Brigadier General Alicia A. Tate-Nadeau is a senior officer in the United States Army National Guard and the first woman to be promoted to brigadier general in the Illinois Army National Guard. She currently serves as the director of the Illinois Emergency Management Agency.

==Education==
Tate-Nadeau studied business at Southwestern Oklahoma State University, and was a member of the Alpha Gamma Delta sorority. In 1984, after the Dean of Woman at her school suggested it would help raise her GPA, she joined the Reserve Officer's Training Corps (ROTC). She would later transfer to the University of Central Oklahoma, graduating with a degree in health. In 1986, through the university's ROTC program, she was commissioned as a second lieutenant in the United States Army. Tate-Nadeau later earned master's degrees in Health Administration and Strategic Studies from Governors State University and the United States Army War College, respectively. Credentialed in 2003 as a Certified Emergency Manager by the International Association of Emergency Managers, Tate-Nadeau also received Executive Certification in Counter-Terrorism - International Institute for Counter-Terrorism from the Lauder School of Government, Herzliya, Israel in 2013 and is a 2018 graduate of the Naval Postgraduate School Executive Leaders Program.

==Career==

Alicia Tate-Nadeau was appointed by Governor J. B. Pritzker to serve as the Illinois Homeland Security Advisor and the director of the Illinois Emergency Management Agency (IEMA) in January 2019. In her capacity as Illinois Homeland Security Advisory, Tate-Nadeau serves on the executive committee for the Governor's Homeland Security Advisor Council. She also leads the Illinois Governor’s Public Safety Executive Committee and Illinois Cyber Security Executive Committee. Tate-Nadeau also serves on the Cybersecurity and Infrastructure Security Agency's (CISA) Cybersecurity Advisory Committee, as regional vice president of the Homeland Security Committee for the National Emergency Management Association (NEMA), the Cybersecurity Committee for the Council of Governors and is nominated for the Department of Homeland Security (DHS) Homeland Security Advisory Council (HSAC).

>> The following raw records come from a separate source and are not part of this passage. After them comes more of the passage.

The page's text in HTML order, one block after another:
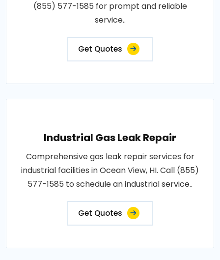
(855) 577-1585 for prompt and reliable
service..
Get Quotes
Industrial Gas Leak Repair
Comprehensive gas leak repair services for
industrial facilities in Ocean View, HI. Call (855)
577-1585 to schedule an industrial service..
Get Quotes

Tate-Nadeau brings more than three decades of experience in national security, emergency management, and public safety issues. Prior to this appointment, Tate-Nadeau served as executive director of the Chicago Office of Emergency Management and Communications where she implemented and managed the third largest 9-1-1 call center in the nation.

Prior to joining the Pritzker administration, Alicia Tate-Nadeau spent more than three decades with the Illinois National Guard. Her time in the military included serving as the assistant adjutant general for the Illinois National Guard and concurrently as the deputy commanding general, Army National Guard, United States Army Maneuver Support Center of Excellence in Fort Leonard Wood, Missouri, as well as tours overseas with missions in Iraq and Israel.

Tate-Nadeau is also active in several civic organizations. She serves on the board of directors of the American Red Cross in Chicago and Northern Illinois.

She participates weekly in the Big Brothers Big Sisters of America program in Springfield, Illinois.
In her capacity as Retired Brigadier General, Tate-Nadeau, is a member of Mission: Readiness, the nonpartisan national security organization of over 700 retired admirals and generals who strengthen national security by ensuring kids stay in school, stay fit, and stay out of trouble.